# Hardboard For Jigs



## Ezra (Apr 20, 2008)

I was hoping for some help regarding the use of hardboard for jigs in many of the plans in Shop Notes magazine and Wood Magazine. At my local HD, Lowes, and Menards they only have hardboard with one smoothly sanded side. Can this hardboard be used for jigs, and what type of adhesive would work the best if you were to adhere it to a plywood subbase for instance. Many thanks in advance for any help.


----------



## JasonWagner (Sep 10, 2009)

I use the hardboard from Home Depot for various things. The one thing I can never find is actual 1/4" hard board.
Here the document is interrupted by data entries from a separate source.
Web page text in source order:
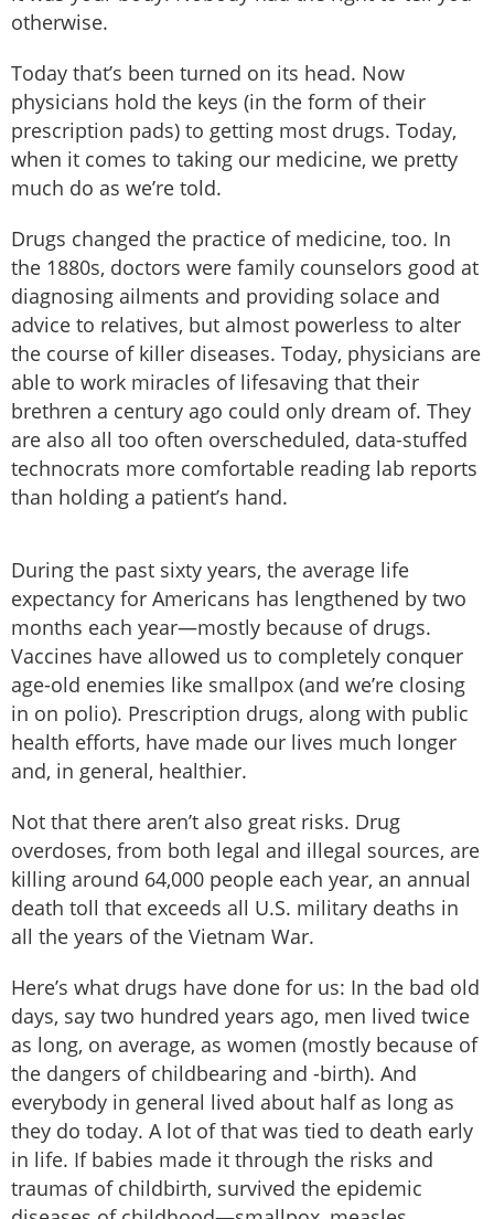
otherwise.
Today that’s been turned on its head. Now
physicians hold the keys (in the form of their
prescription pads) to getting most drugs. Today,
when it comes to taking our medicine, we pretty
much do as we’re told.
Drugs changed the practice of medicine, too. In
the 1880s, doctors were family counselors good at
diagnosing ailments and providing solace and
advice to relatives, but almost powerless to alter
the course of killer diseases. Today, physicians are
able to work miracles of lifesaving that their
brethren a century ago could only dream of. They
are also all too often overscheduled, data-stuffed
technocrats more comfortable reading lab reports
than holding a patient’s hand.
During the past sixty years, the average life
expectancy for Americans has lengthened by two
months each year—mostly because of drugs.
Vaccines have allowed us to completely conquer
age-old enemies like smallpox (and we’re closing
in on polio). Prescription drugs, along with public
health efforts, have made our lives much longer
and, in general, healthier.
Not that there aren’t also great risks. Drug
overdoses, from both legal and illegal sources, are
killing around 64,000 people each year, an annual
death toll that exceeds all U.S. military deaths in
all the years of the Vietnam War.
Here’s what drugs have done for us: In the bad old
days, say two hundred years ago, men lived twice
as long, on average, as women (mostly because of
the dangers of childbearing and -birth). And
everybody in general lived about half as long as
they do today. A lot of that was tied to death early
in life. If babies made it through the risks and
traumas of childbirth, survived the epidemic

It's usually 3/16 or 1/8". The unfinished side is easy to glue to wood using any type of wood glue. It's pretty absorbant. The other "polished" side is great because it's so smooth. I made replaceable bench tops and some jig parts from it.


----------



## Ezra (Apr 20, 2008)

Thanks for the feedback Jason. I am glad to here that I can use the HD hardboard because that is the closest option to my home. After a bit of research I was able to find a local lumber yard that supplies the s2s stuff too, so I have options now.


----------



## PurpLev (May 30, 2008)

Ezra - I use masonite (hardboard) and just use regular titebond I to glue it to plywood on the non-smooth side, works great. just make sure you press it all a cross with cauls to keep a good glue contact.

you can see an example here on my drill press table:


----------



## Ezra (Apr 20, 2008)

Thanks PurpLev for the feedback. By the way your table is almost exactly what I was planning on from a design standpoint.


----------



## JCantin (Jan 21, 2009)

Contact cement is ideal also.


----------